(Task input Opens)

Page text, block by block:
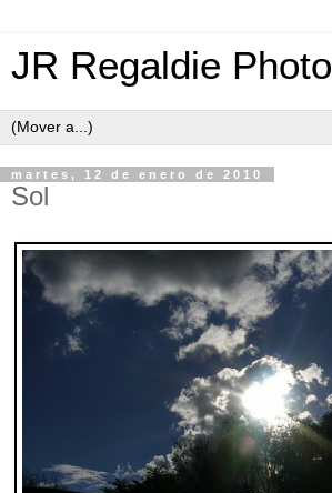
JR Regaldie Photo
martes, 12 de enero de 2010
Sol
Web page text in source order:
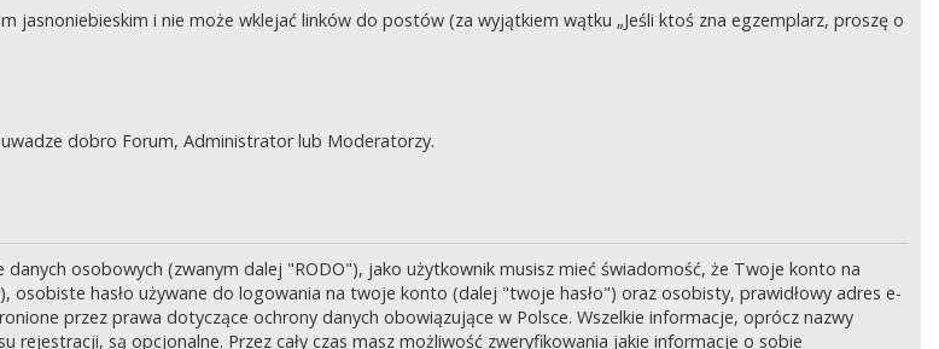
jasnoniebieskim i nie może wklejać linków do postów (za wyjątkiem wątku „Jeśli ktoś zna egzemplarz, proszę o
dobro Forum, Administrator lub Moderatorzy.
osobowych (zwanym dalej "RODO"), jako użytkownik musisz mieć świadomość, że Twoje konto na
osobiste hasło używane do logowania na twoje konto (dalej "twoje hasło") oraz osobisty, prawidłowy adres e-
przez prawa dotyczące ochrony danych obowiązujące w Polsce. Wszelkie informacje, oprócz nazwy
rejestracji, są opcjonalne. Przez cały czas masz możliwość zweryfikowania jakie informacje o sobie
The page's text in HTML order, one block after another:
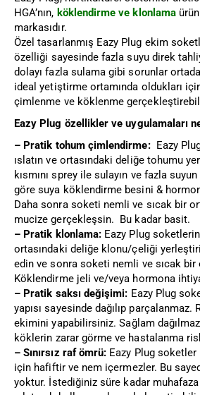
HGA’nın, köklendirme ve klonlama
markasıdır.
Özel tasarlanmış Eazy Plug ekim
özelliği sayesinde fazla suyu direk
dolayı fazla sulama gibi sorunlar
ideal yetiştirme ortamında oldukları
çimlenme ve köklenme
Eazy Plug özellikler ve uygulamaları
– Pratik tohum çimlendirme:Eazy
ıslatın ve ortasındaki deliğe tohumu
kısmını sprey ile sulayın ve fazla
göre suya köklendirme besini &
Daha sonra soketi nemli ve sıcak bir
mucize gerçekleşsin. Bu kadar basit.
– Pratik klonlama: Eazy Plug
ortasındaki deliğe klonu/çeliği
edin ve sonra soketi nemli ve sıcak bir
Köklendirme jeli ve/veya hormona
– Pratik saksı değişimi: Eazy Plug
yapısı sayesinde dağılıp parçalanmaz.
ekimini yapabilirsiniz. Sağlam dağılmaz
köklerin zarar görme ve hastalanma
– Sınırsız raf ömrü: Eazy Plug soketler
için hafiftir ve nem içermezler. Bu
yoktur. İstediğiniz süre kadar
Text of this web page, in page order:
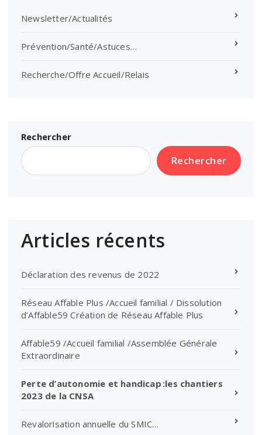
Newsletter/Actualités
Prévention/Santé/Astuces…
Recherche/Offre Accueil/Relais
Rechercher
Rechercher
Articles récents
Déclaration des revenus de 2022
Réseau Affable Plus /Accueil familial / Dissolution
d’Affable59 Création de Réseau Affable Plus
Affable59 /Accueil familial /Assemblée Générale
Extraordinaire
Perte d’autonomie et handicap :les chantiers
2023 de la CNSA
Revalorisation annuelle du SMIC…
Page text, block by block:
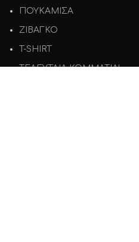
ΠΟΥΚΑΜΙΣΑ
ΖΙΒΑΓΚΟ
T-SHIRT
ΤΕΛΕΥΤΑΙΑ ΚΟΜΜΑΤΙΑ!
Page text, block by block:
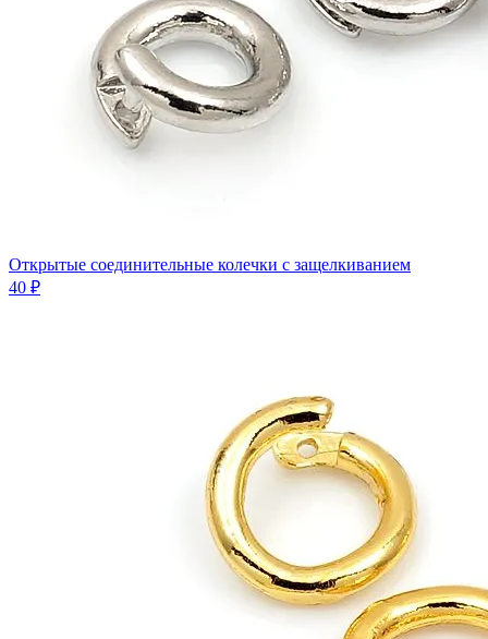
Открытые соединительные колечки с защелкиванием
40 ₽
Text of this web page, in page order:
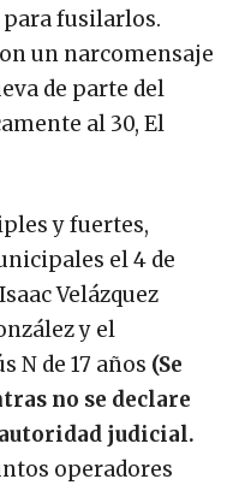
fusilarlos.
un narcomensaje
de parte del
al 30, El
y fuertes,
el 4 de
Velázquez
y el
N de 17 años (Se
no se declare
judicial.
operadores
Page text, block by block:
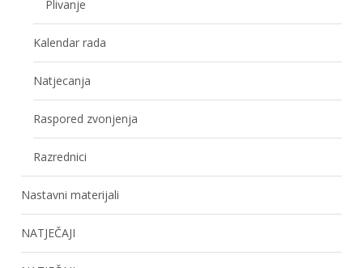
Plivanje
Kalendar rada
Natjecanja
Raspored zvonjenja
Razrednici
Nastavni materijali
NATJEČAJI
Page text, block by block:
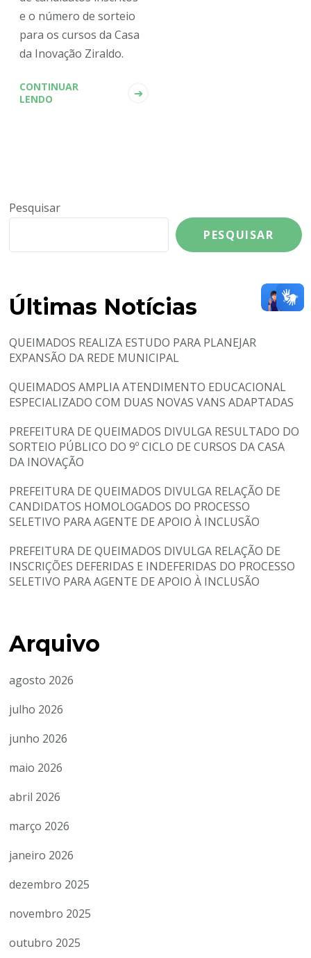
e o número de sorteio
para os cursos da Casa
da Inovação Ziraldo.
CONTINUAR
LENDO
Pesquisar
PESQUISAR
Últimas Notícias
QUEIMADOS REALIZA ESTUDO PARA PLANEJAR
EXPANSÃO DA REDE MUNICIPAL
QUEIMADOS AMPLIA ATENDIMENTO EDUCACIONAL
ESPECIALIZADO COM DUAS NOVAS VANS ADAPTADAS
PREFEITURA DE QUEIMADOS DIVULGA RESULTADO DO
SORTEIO PÚBLICO DO 9º CICLO DE CURSOS DA CASA
DA INOVAÇÃO
PREFEITURA DE QUEIMADOS DIVULGA RELAÇÃO DE
CANDIDATOS HOMOLOGADOS DO PROCESSO
SELETIVO PARA AGENTE DE APOIO À INCLUSÃO
PREFEITURA DE QUEIMADOS DIVULGA RELAÇÃO DE
INSCRIÇÕES DEFERIDAS E INDEFERIDAS DO PROCESSO
SELETIVO PARA AGENTE DE APOIO À INCLUSÃO
Arquivo
agosto 2026
julho 2026
junho 2026
maio 2026
abril 2026
março 2026
janeiro 2026
dezembro 2025
novembro 2025
outubro 2025

(Task input Closes)

Assignment: Where a line above holds the string "sonra", show that line.

Worked solution:
Daha sonra soketi nemli ve sıcak bir
edin ve sonra soketi nemli ve sıcak bir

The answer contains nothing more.